In total, these perspectives provide a number of useful ways to look at and understand graph Matérn Gaussian processes, and to deploy them using modern automatic-differentiation-based machine learning tools.

# Example: traffic data

To conclude, we provide an illustrative demonstration on what kind of datasets graph Matérn kernels can be applied to. Here, we consider graph interpolation of traffic data from the *California Performance Management System*. Nodes for which data is available are indicated with white circles. Global and local means and standard deviations for this dataset can be seen below.

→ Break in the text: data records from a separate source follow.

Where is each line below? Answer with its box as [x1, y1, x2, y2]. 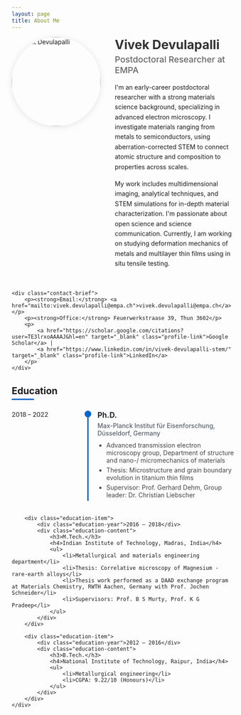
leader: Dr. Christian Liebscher [106, 490, 196, 499]
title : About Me [11, 17, 60, 24]
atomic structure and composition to [114, 152, 221, 161]
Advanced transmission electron [106, 440, 201, 449]
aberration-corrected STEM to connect [114, 142, 229, 151]
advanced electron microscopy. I [114, 112, 211, 121]
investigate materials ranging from [114, 122, 215, 132]
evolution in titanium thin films [106, 473, 194, 482]
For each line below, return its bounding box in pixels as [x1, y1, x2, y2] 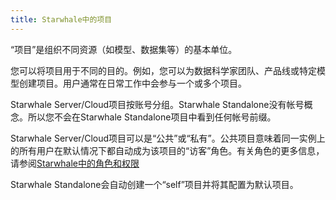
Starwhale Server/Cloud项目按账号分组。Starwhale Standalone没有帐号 [10, 98, 305, 110]
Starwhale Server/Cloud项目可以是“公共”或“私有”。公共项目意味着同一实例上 [10, 132, 326, 144]
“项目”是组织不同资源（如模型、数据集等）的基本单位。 [10, 43, 238, 55]
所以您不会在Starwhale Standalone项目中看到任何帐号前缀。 [27, 111, 277, 123]
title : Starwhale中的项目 [10, 14, 113, 25]
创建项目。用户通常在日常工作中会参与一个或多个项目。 [18, 77, 247, 89]
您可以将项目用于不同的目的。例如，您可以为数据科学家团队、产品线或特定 [10, 64, 317, 76]
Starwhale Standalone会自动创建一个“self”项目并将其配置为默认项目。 [10, 178, 299, 190]
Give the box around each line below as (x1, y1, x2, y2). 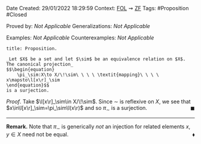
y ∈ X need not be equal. (6, 130, 69, 138)
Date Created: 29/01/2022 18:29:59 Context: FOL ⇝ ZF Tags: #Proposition (6, 5, 189, 11)
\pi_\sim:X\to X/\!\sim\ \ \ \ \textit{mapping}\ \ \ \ (17, 72, 160, 78)
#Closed (6, 11, 28, 18)
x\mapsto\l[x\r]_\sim (6, 77, 60, 83)
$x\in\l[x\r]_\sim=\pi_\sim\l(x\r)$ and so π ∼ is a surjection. (6, 105, 148, 113)
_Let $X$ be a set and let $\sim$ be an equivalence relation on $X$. (6, 56, 186, 62)
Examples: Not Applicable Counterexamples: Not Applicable (6, 34, 154, 41)
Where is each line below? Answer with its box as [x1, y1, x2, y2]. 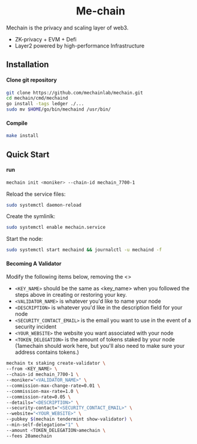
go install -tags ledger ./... [6, 101, 84, 107]
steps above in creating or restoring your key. [14, 291, 128, 299]
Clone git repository [6, 76, 57, 84]
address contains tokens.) [14, 348, 80, 356]
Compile [6, 119, 28, 127]
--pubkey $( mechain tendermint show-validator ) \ [6, 416, 133, 422]
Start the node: [6, 236, 43, 243]
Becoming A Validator [6, 260, 62, 267]
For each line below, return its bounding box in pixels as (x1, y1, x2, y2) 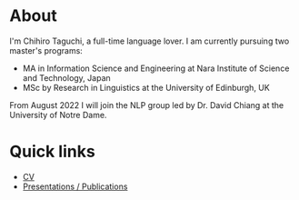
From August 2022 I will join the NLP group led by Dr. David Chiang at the (9, 99, 284, 110)
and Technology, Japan (22, 72, 111, 83)
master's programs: (9, 45, 84, 55)
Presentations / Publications (22, 181, 128, 192)
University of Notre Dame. (9, 109, 107, 120)
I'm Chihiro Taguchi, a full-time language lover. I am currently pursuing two (9, 35, 290, 46)
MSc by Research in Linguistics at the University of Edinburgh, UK (22, 82, 270, 93)
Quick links (9, 142, 95, 162)
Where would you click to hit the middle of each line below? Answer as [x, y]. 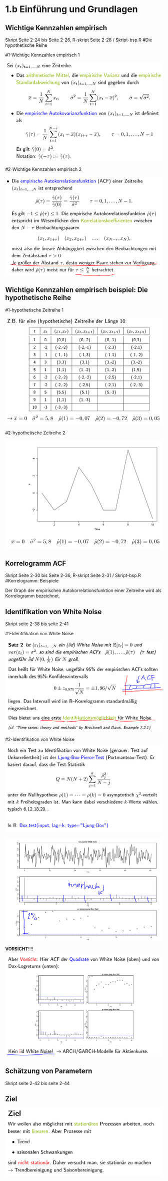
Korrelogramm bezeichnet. [32, 596]
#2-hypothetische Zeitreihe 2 [35, 433]
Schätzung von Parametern [49, 1071]
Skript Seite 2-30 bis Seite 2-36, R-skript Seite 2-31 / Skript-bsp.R [73, 575]
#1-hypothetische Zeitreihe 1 [34, 310]
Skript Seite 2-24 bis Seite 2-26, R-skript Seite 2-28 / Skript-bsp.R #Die [79, 40]
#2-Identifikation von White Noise [40, 739]
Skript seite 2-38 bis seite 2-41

From the above, we see that the predictions made by the graph Matérn Gaussian process reflects the structure of the graph. In particular, posterior standard deviation increases as we move away from nodes which have data. Additionally, predictions on different sides of the road—which are represented by different nodes and vertices in the graph—can differ, even though these locations are located very close in Euclidean distance. While this example is not entirely realistic—note that we consider pure graph interpolation, and do not introduce time-dependence of any kind—we believe that it provides a good illustration of what kind of models are possible, which we hope will stimulate the imaginations of practitioners.

# Concluding remarks

We present techniques for working with graph Matérn Gaussian processes, with a focus on synthesizing and connecting various prior perspectives in the literature. We do so through the unifying lens of the graph Laplacian, which enables us to define and efficiently approximate graph Matérn Gaussian processes in a different ways that can be tailored to suit the application of interest. This includes use of sparsity, following ideas in the Gaussian Markov random field literature, and the use of Fourier feature expansions, which have become popular tools in the Gaussian process and kernel methods communities. We hope these perspectives enable a wider array of machine learning practitioners to leverage these models to apply Bayesian optimization and other techniques to novel settings.

# References

^{1}

M. Lifshits. Lectures on Gaussian Processes. Springer, 2012.

^{2}

H. Rue and L. Held. Gaussian Markov random fields: theory and applications. CRC Press, 2005.

^{3}

This different sign convention should always be double-checked. Our paper’s original draft contained an error in one of our baseline experiments precisely due to accidental use of the wrong sign.

^{4}

Note that, following the notation of functional calculus, the addition operation in $\left(\frac{2 \nu}{\kappa^2} + \mathbf\Delta\right)^{\frac{\nu}{2}}$ is performed to the eigenvalues of $\mathbf\Delta$, just like the exponentiation: this is not to be confused with element-wise addition.

^{5}

V. Borovitskiy, P. Mostowsky, A. Terenin, and M. P. Deisenroth. Matérn Gaussian processes on Riemannian Manifolds. NeurIPS, 2020.